He screamed; “Shut up! Shut up! Shut up!” and slammed the blade of the shovel into the hard pack with all his might. The metal tip barely broke ground as the impact sent glassy shivers up into his forearms and biceps. He winced, forcing his eyes down, refusing to look at the misty image that he knew was there. “Just go away. Leave me alone. I don’t need your help.” He picked up the pace, ignoring the tearing agony that bit at his shoulders and back. But it seemed that the harder he worked, the less earth coated the blade. With each toss of the dirt the bags grew heavier, until his knees threatened to buckle. He sagged low, his shins scrapping the dust, and sweat running down his cheeks in streams.
He felt the presence dragging his eyes up toward the visage of the man. He tried to pull away, the muscles of his neck standing out like cords, veins bulging like thick ropes at the effort. But this was a war of wills, not physical strength, and he found himself peering into the mist, his breath gulping into his lungs. The shovel continued to pound, and the sacks to press down on his back. He was being crushed.

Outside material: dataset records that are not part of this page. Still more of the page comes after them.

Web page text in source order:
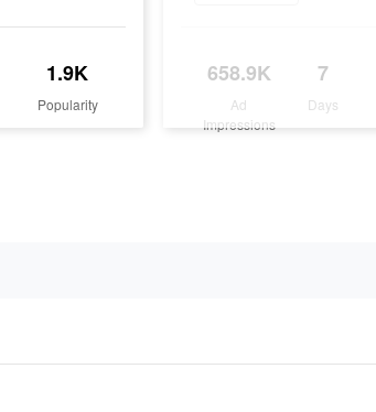
1.9K
Popularity
658.9K
Ad
Impressions
7
Days
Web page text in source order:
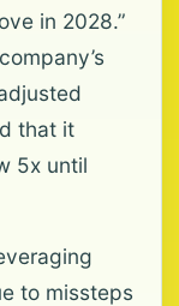
in 2028.”
that it
5x until
to missteps
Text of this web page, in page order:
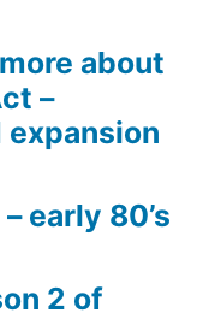
about
–
early 80’s
2 of
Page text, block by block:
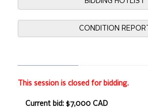
CONDITION REPORT
This session is closed for bidding.
Current bid: $7,000 CAD
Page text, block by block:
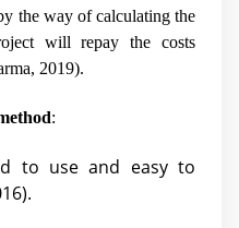
the way of calculating the
will repay the costs
2019).
:
to use and easy to
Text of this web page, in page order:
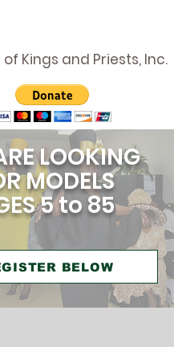
of Kings and Priests, Inc.
LOOKING
MODELS
5 to 85
BELOW
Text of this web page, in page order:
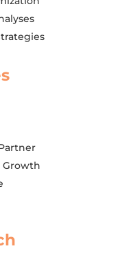
Growth
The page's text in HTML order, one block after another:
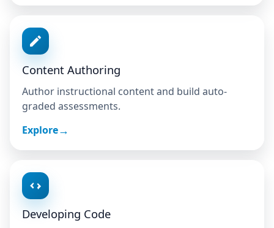
Content Authoring
Author instructional content and build auto-
graded assessments.
Explore
Developing Code
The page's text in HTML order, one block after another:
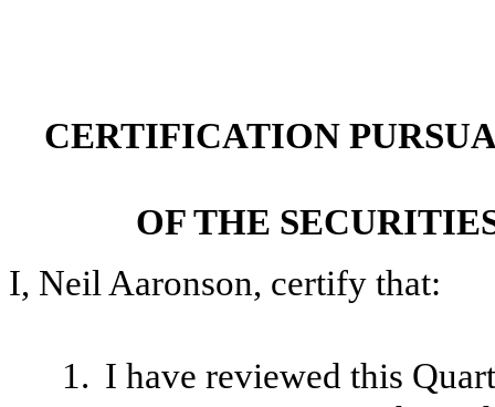
CERTIFICATION
OF THE
I, Neil Aaronson, certify that:
1. I have reviewed this

The mist seemed to clear for just an instant, and the face grew more distinct.

“Do you know me?” That question held such meaning, so much more than just the words. They held power and freedom and decision. Eternity rested between their syllables. The weight shoved down on him unbearably. He struggled to toss another scoop of dirt and cringed at the sight of the hole, so shallow and yet so incredibly deep. The dry dust choked his lungs, parching his throat with an unquenchable thirst. It reminded him of high school wrestling. Endless laps and grueling periods of grappling as boys strained against their physical limits, in a match of strength and endurance. He had beaten them all, and laughed. And he did it all himself. The coaches thought they had something to do with it, as did his friends, wrestling partners and family. They were fools. They had done nothing. It had been all him. It wasn’t them that had run the track, pushed the weights, sweated and fought and took the chance at humiliation. They had done nothing. The victory was his and his alone. He didn’t need anyone.

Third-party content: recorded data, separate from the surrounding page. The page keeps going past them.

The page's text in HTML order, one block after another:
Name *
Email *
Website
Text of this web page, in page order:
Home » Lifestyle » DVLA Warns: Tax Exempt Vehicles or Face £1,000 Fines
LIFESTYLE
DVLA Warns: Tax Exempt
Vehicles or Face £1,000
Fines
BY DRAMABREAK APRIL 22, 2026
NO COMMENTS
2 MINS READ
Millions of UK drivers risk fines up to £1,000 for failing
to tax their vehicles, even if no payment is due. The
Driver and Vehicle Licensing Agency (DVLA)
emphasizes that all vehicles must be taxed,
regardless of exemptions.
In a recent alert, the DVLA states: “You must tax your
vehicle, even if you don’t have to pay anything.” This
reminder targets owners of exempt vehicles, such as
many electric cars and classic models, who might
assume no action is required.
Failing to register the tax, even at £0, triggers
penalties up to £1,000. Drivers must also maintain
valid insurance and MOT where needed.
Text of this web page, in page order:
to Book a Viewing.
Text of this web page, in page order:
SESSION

He staggered to his feet, muscles groaning in effort. He looked back at the man, a sneer curving his lips cruelly. But the image was gone, and the voice, the faintest of echoes. He pushed the shovel into the ground, grunting as the weight grew on his shoulders. “I did it!” he screamed past his clenched teeth. “Me. Only me.” And then he could speak no more, the pain was too great, the burden too heavy. A face flashed across his memory and he saw the past like a sweeping book whose pages form a moving picture.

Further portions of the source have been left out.